Contacting your elderly relatives
When my great aunt was still alive, she and her friends agreed that they would call each other twice a day, to make sure that everyone was still alive and well. This worked like a champ and kept everyone aware of the others’ well-being. One by one, however, the ladies died; my aunt stopped her involvement in the group when she was put in a nursing home three months prior to her death.
My mother died two years ago and my dad, who was not involved in any outside groups, did not have anyone with whom he was in contact on a regular basis. My sister-in-law told us the story of her friend who lay in the shower for three days, after having slipped getting out of the shower, and we made the decision that Dad had to be called or seen every day. This has worked out well and I highly recommend you do this for any elderly relatives you have.
If you are the elderly person, you may wish to set something like this up, or you may want to get one of those “help, I’ve fallen and I can’t get up” services. The important thing here is that, if you live alone, someone needs to know you aren’t pushing up daisies! Think of it this way: how long would you want to lay on the floor or in need of help?
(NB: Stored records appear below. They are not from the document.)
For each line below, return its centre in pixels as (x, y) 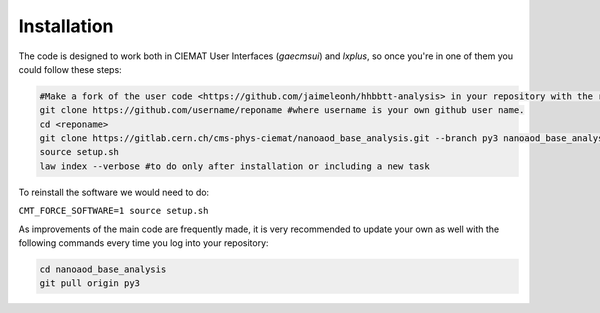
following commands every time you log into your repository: (143, 243)
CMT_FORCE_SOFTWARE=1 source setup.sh (113, 211)
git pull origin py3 (89, 283)
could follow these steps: (70, 69)
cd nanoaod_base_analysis (103, 269)
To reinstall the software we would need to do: (114, 192)
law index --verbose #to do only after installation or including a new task (234, 166)
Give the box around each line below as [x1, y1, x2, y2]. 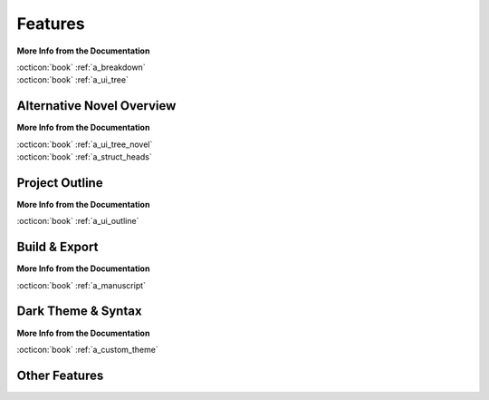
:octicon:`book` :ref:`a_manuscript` [16, 279, 147, 290]
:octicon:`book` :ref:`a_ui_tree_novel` [16, 139, 153, 150]
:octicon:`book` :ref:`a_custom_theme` [16, 344, 158, 355]
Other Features [16, 367, 104, 383]
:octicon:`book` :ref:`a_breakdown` [16, 62, 146, 73]
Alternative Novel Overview [16, 98, 177, 113]
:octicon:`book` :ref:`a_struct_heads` [16, 151, 153, 162]
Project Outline [16, 175, 103, 190]
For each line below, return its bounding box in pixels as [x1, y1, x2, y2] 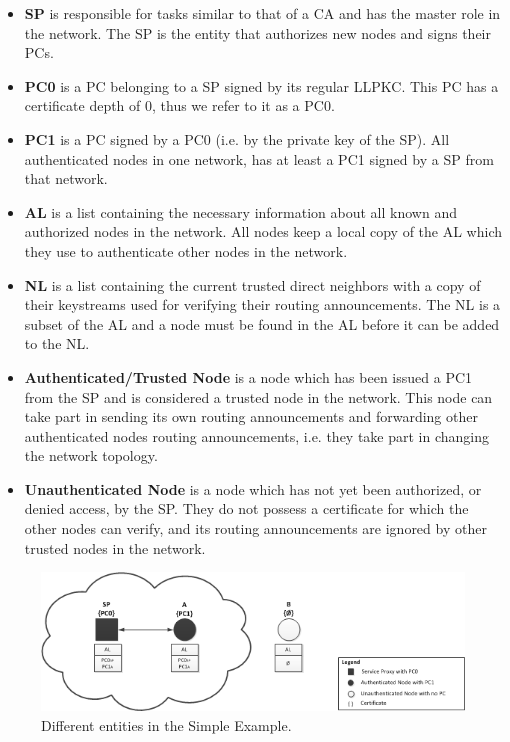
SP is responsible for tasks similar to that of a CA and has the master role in [24, 3, 501, 23]
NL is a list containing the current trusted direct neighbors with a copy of [24, 274, 481, 295]
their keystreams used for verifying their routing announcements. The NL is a [24, 294, 501, 315]
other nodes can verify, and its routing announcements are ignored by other [24, 518, 487, 539]
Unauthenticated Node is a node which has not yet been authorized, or [24, 478, 482, 499]
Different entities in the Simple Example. [41, 714, 292, 735]
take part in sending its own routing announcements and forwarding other [24, 406, 478, 427]
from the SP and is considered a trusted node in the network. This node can [24, 386, 493, 407]
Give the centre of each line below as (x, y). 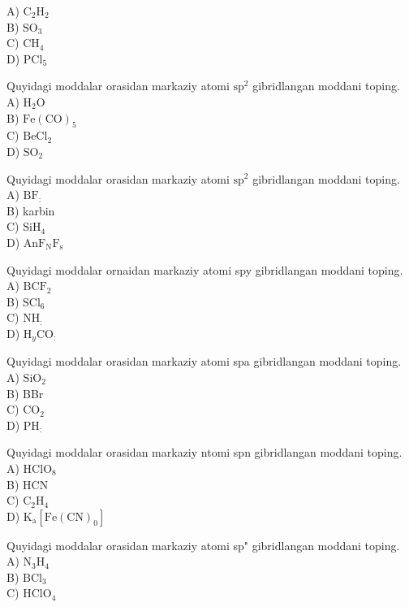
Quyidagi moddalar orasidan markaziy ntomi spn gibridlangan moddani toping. (204, 452)
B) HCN (28, 484)
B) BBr (25, 393)
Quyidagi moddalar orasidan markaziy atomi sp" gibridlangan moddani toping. (203, 545)
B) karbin (31, 210)
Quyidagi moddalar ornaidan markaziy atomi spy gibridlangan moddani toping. (205, 269)
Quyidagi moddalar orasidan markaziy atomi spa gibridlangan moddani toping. (204, 361)
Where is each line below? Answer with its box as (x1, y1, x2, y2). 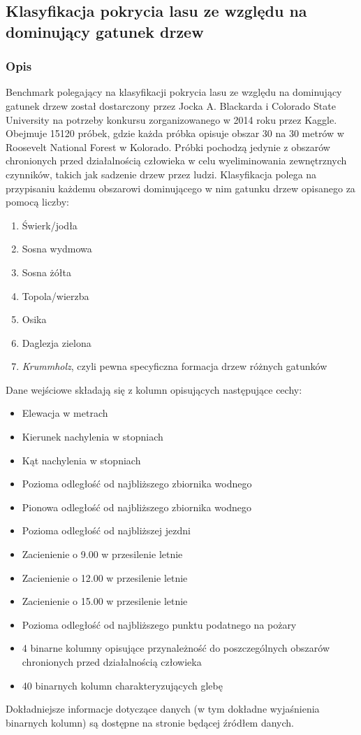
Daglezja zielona (22, 335, 91, 350)
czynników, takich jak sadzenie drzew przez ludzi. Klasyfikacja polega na (6, 166, 317, 181)
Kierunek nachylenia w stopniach (22, 429, 163, 444)
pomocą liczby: (6, 194, 69, 209)
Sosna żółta (22, 264, 71, 279)
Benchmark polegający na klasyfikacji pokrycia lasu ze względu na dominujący (6, 85, 342, 99)
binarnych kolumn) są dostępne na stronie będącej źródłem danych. (6, 715, 295, 729)
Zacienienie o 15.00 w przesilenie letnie (22, 594, 188, 608)
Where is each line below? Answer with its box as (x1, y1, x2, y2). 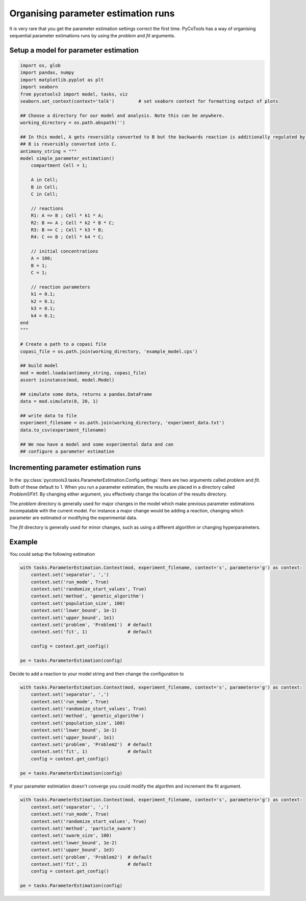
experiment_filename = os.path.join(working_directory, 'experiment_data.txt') (20, 420, 225, 426)
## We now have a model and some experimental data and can (20, 441, 174, 447)
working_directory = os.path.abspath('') (20, 120, 125, 126)
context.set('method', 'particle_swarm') (31, 825, 136, 832)
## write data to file (20, 413, 77, 419)
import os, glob (20, 62, 61, 68)
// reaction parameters (31, 284, 90, 290)
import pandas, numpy (20, 69, 74, 76)
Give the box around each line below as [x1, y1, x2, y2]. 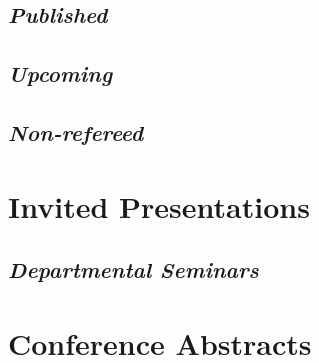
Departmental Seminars [8, 254, 259, 285]
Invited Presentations [8, 185, 310, 226]
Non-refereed [8, 116, 144, 147]
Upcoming [8, 58, 113, 89]
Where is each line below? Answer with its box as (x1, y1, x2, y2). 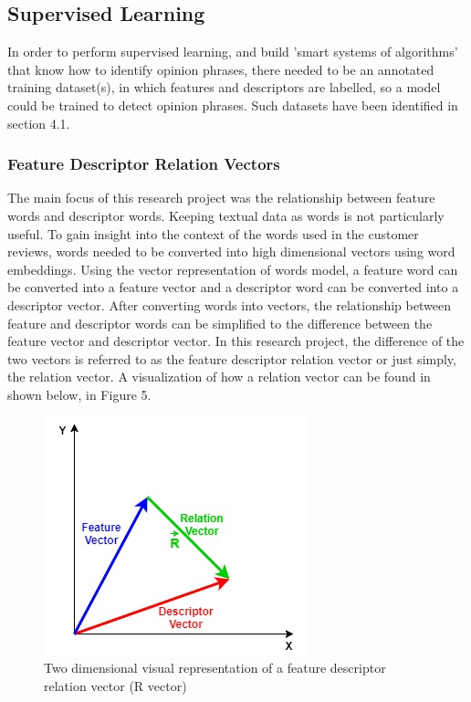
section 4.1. (7, 113, 70, 132)
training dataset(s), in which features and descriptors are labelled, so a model (7, 78, 441, 97)
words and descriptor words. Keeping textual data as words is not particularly (7, 205, 445, 225)
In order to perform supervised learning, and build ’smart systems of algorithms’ (7, 42, 458, 61)
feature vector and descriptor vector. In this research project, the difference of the (7, 331, 465, 351)
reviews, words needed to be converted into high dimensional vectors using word (7, 242, 455, 261)
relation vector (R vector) (44, 676, 187, 695)
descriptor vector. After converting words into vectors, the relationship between (7, 295, 451, 314)
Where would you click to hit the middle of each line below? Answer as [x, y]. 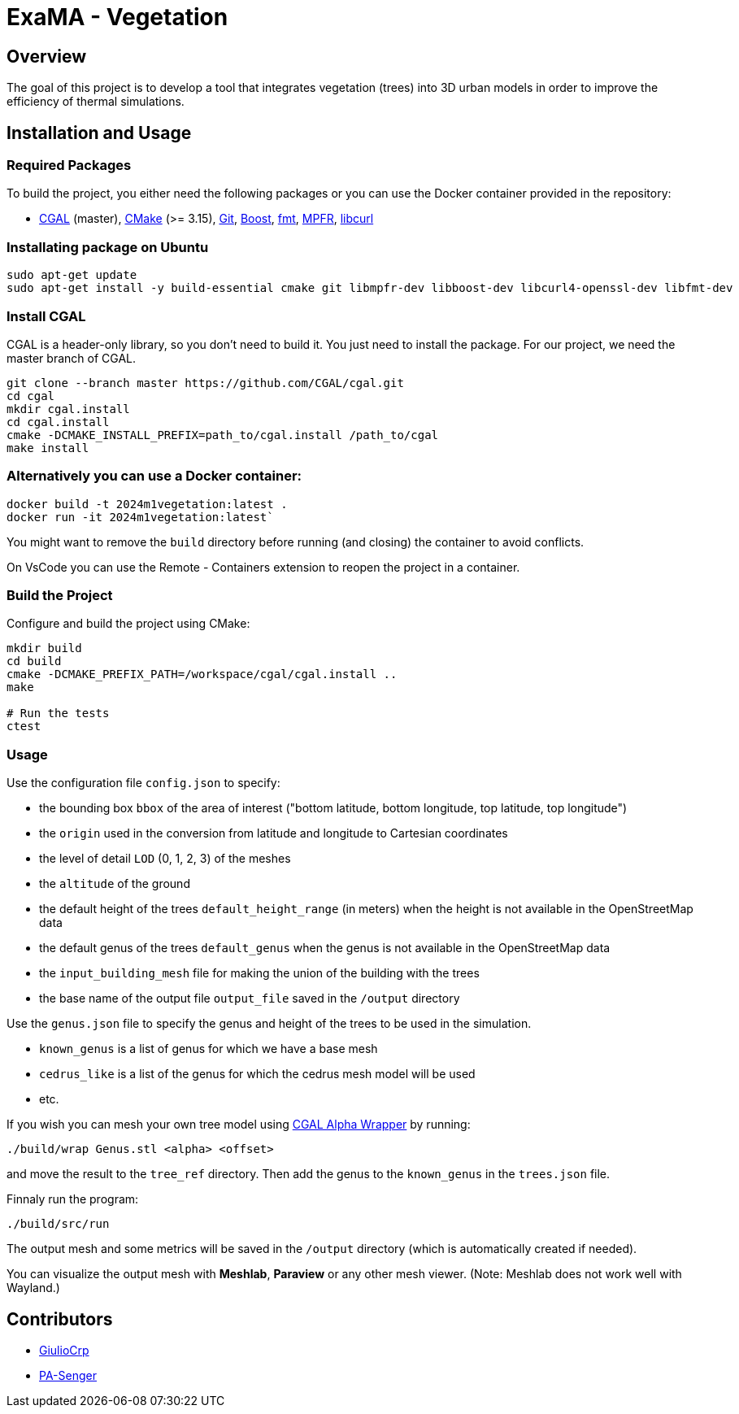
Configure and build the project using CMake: [128, 624]
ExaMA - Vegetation [117, 17]
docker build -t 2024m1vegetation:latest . [147, 504]
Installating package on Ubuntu [108, 247]
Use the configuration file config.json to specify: [143, 783]
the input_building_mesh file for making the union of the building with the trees [259, 973]
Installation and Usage [99, 133]
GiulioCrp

Keep this in mind and make the arrangements to be checked on before you need it!
You can also be a help to someone who lives alone. If you notice that someone does not keep his or her regular schedule of activities, you should call or go over to check on him or her. I understand that a pizza store realized that a regular customer had not called for a meal in 11 days. They went to check on the man and found him seriously in need of help. They called 911 and the man’s life was saved because someone noticed that they hadn’t seen him. Food for thought.